> **WHAT THE TASK ASKS**
An exact copy of all the data is needed, with every picture left out.

> **Records from a dataset**
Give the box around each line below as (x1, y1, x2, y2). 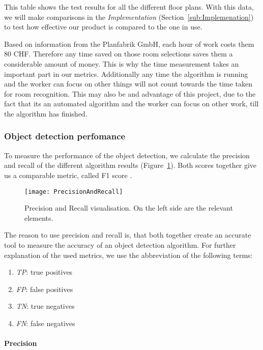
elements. (24, 212, 53, 223)
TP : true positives (16, 267, 73, 277)
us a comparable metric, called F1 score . (4, 169, 132, 180)
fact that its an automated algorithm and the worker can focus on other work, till (4, 98, 259, 109)
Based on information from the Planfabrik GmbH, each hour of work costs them (4, 38, 254, 49)
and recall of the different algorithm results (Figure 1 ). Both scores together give (4, 160, 257, 170)
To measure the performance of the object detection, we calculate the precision (4, 150, 250, 160)
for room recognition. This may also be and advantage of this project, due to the (4, 88, 256, 99)
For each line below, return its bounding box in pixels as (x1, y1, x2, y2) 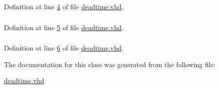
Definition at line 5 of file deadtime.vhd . (4, 22, 124, 32)
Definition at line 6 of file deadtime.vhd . (4, 43, 124, 53)
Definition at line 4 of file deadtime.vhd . (4, 1, 124, 11)
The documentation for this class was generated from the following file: (4, 59, 216, 69)
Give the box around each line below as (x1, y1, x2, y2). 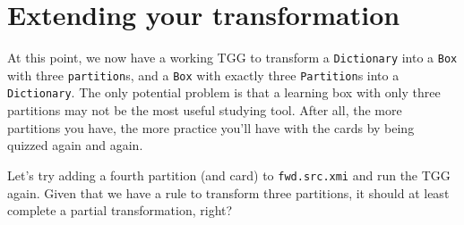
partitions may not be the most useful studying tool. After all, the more (7, 101, 402, 120)
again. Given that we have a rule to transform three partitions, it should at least (7, 183, 450, 202)
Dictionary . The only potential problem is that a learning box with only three (7, 83, 441, 102)
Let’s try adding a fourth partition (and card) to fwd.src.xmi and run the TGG (7, 165, 451, 184)
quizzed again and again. (7, 136, 143, 154)
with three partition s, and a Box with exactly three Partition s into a (7, 65, 400, 84)
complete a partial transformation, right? (7, 201, 233, 220)
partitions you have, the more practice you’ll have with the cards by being (7, 118, 415, 137)
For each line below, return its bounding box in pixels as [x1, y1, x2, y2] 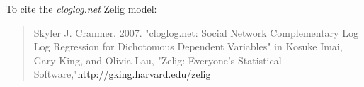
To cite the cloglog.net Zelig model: [6, 1, 157, 16]
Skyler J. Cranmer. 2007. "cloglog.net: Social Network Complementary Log [33, 25, 358, 40]
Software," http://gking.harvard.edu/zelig [33, 66, 211, 81]
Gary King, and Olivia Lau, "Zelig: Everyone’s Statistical [33, 52, 282, 67]
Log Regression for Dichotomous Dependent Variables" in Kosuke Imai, [33, 39, 343, 54]
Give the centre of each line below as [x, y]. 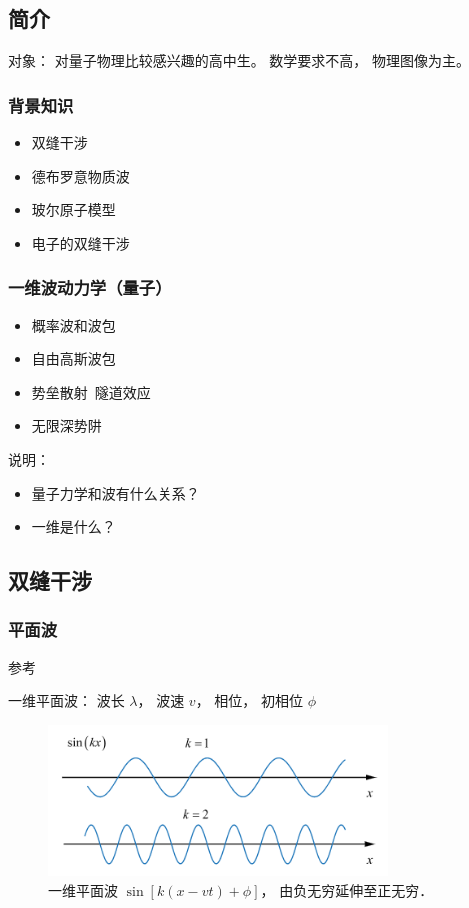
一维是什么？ [73, 526]
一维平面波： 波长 [66, 700]
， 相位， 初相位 [249, 700]
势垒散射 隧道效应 [91, 391]
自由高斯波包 [73, 358]
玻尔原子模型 [73, 209]
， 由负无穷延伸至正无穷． [347, 889]
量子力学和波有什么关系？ [115, 492]
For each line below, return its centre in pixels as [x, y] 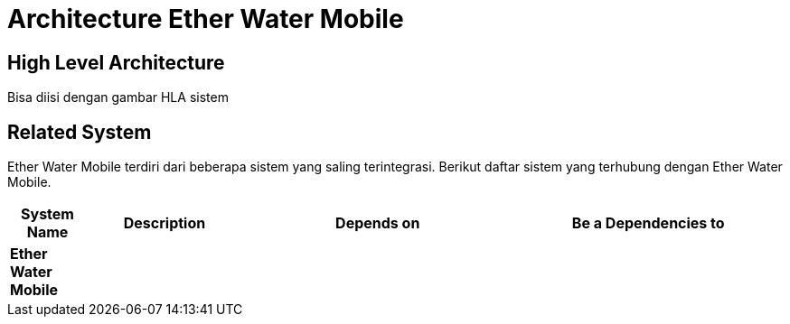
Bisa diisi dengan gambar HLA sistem [118, 97]
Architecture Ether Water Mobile [206, 19]
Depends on [378, 223]
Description [165, 223]
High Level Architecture [116, 62]
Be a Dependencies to [648, 223]
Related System [80, 132]
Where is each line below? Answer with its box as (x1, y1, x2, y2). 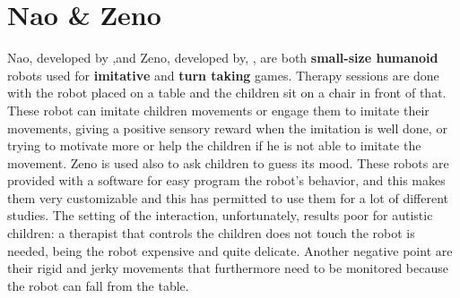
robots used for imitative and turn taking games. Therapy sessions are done (7, 65, 439, 84)
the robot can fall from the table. (7, 276, 189, 294)
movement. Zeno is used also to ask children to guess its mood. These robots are (7, 153, 449, 172)
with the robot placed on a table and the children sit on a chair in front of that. (7, 83, 447, 102)
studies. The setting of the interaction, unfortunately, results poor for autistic (7, 206, 433, 225)
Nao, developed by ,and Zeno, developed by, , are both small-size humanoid (7, 48, 438, 67)
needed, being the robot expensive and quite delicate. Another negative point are (7, 241, 453, 260)
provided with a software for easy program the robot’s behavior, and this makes (7, 171, 446, 190)
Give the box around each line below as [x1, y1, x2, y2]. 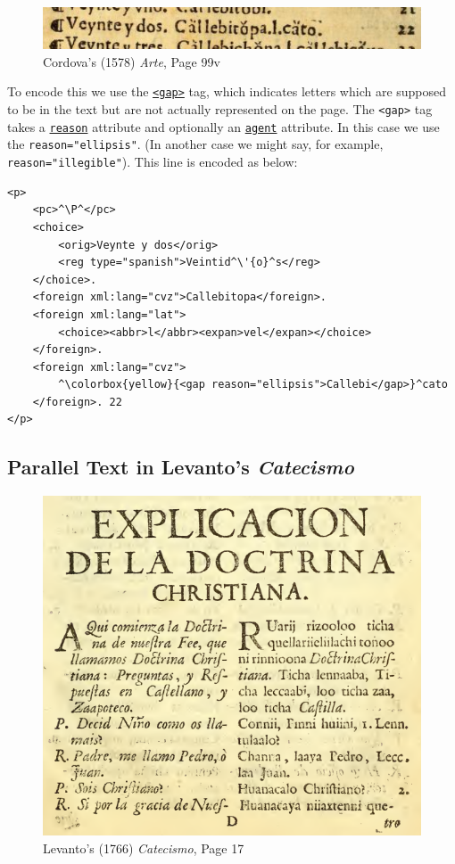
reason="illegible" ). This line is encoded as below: [7, 152, 298, 171]
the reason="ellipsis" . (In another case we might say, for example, [7, 135, 384, 153]
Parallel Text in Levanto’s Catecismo [7, 453, 354, 481]
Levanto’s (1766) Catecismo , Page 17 [43, 838, 244, 857]
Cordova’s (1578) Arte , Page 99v [43, 52, 220, 70]
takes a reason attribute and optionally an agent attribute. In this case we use [7, 117, 440, 136]

> **OUTPUT OF THE TASK**
Give the box around each line below as (x1, y1, x2, y2). 
elements. (24, 212, 53, 223)
TP : true positives (16, 267, 73, 277)
us a comparable metric, called F1 score . (4, 169, 132, 180)
fact that its an automated algorithm and the worker can focus on other work, till (4, 98, 259, 109)
Based on information from the Planfabrik GmbH, each hour of work costs them (4, 38, 254, 49)
and recall of the different algorithm results (Figure 1 ). Both scores together give (4, 160, 257, 170)
To measure the performance of the object detection, we calculate the precision (4, 150, 250, 160)
for room recognition. This may also be and advantage of this project, due to the (4, 88, 256, 99)
For each line below, return its bounding box in pixels as (x1, y1, x2, y2) 
Definition at line 5 of file deadtime.vhd . (4, 22, 124, 32)
Definition at line 6 of file deadtime.vhd . (4, 43, 124, 53)
Definition at line 4 of file deadtime.vhd . (4, 1, 124, 11)
The documentation for this class was generated from the following file: (4, 59, 216, 69)
Give the box around each line below as (x1, y1, x2, y2). 
partitions may not be the most useful studying tool. After all, the more (7, 101, 402, 120)
again. Given that we have a rule to transform three partitions, it should at least (7, 183, 450, 202)
Dictionary . The only potential problem is that a learning box with only three (7, 83, 441, 102)
Let’s try adding a fourth partition (and card) to fwd.src.xmi and run the TGG (7, 165, 451, 184)
quizzed again and again. (7, 136, 143, 154)
with three partition s, and a Box with exactly three Partition s into a (7, 65, 400, 84)
complete a partial transformation, right? (7, 201, 233, 220)
partitions you have, the more practice you’ll have with the cards by being (7, 118, 415, 137)
For each line below, return its bounding box in pixels as [x1, y1, x2, y2] 
To cite the cloglog.net Zelig model: [6, 1, 157, 16]
Skyler J. Cranmer. 2007. "cloglog.net: Social Network Complementary Log [33, 25, 358, 40]
Software," http://gking.harvard.edu/zelig [33, 66, 211, 81]
Gary King, and Olivia Lau, "Zelig: Everyone’s Statistical [33, 52, 282, 67]
Log Regression for Dichotomous Dependent Variables" in Kosuke Imai, [33, 39, 343, 54]
Give the centre of each line below as [x, y]. 
一维是什么？ [73, 526]
一维平面波： 波长 [66, 700]
， 相位， 初相位 [249, 700]
势垒散射 隧道效应 [91, 391]
自由高斯波包 [73, 358]
玻尔原子模型 [73, 209]
， 由负无穷延伸至正无穷． [347, 889]
量子力学和波有什么关系？ [115, 492]
For each line below, return its centre in pixels as [x, y] 
Bisa diisi dengan gambar HLA sistem [118, 97]
Architecture Ether Water Mobile [206, 19]
Depends on [378, 223]
Description [165, 223]
High Level Architecture [116, 62]
Be a Dependencies to [648, 223]
Related System [80, 132]
Where is each line below? Answer with its box as (x1, y1, x2, y2). 
robots used for imitative and turn taking games. Therapy sessions are done (7, 65, 439, 84)
the robot can fall from the table. (7, 276, 189, 294)
movement. Zeno is used also to ask children to guess its mood. These robots are (7, 153, 449, 172)
with the robot placed on a table and the children sit on a chair in front of that. (7, 83, 447, 102)
studies. The setting of the interaction, unfortunately, results poor for autistic (7, 206, 433, 225)
Nao, developed by ,and Zeno, developed by, , are both small-size humanoid (7, 48, 438, 67)
needed, being the robot expensive and quite delicate. Another negative point are (7, 241, 453, 260)
provided with a software for easy program the robot’s behavior, and this makes (7, 171, 446, 190)
Give the box around each line below as [x1, y1, x2, y2]. 
reason="illegible" ). This line is encoded as below: [7, 152, 298, 171]
the reason="ellipsis" . (In another case we might say, for example, [7, 135, 384, 153]
Parallel Text in Levanto’s Catecismo [7, 453, 354, 481]
Levanto’s (1766) Catecismo , Page 17 [43, 838, 244, 857]
Cordova’s (1578) Arte , Page 99v [43, 52, 220, 70]
takes a reason attribute and optionally an agent attribute. In this case we use [7, 117, 440, 136]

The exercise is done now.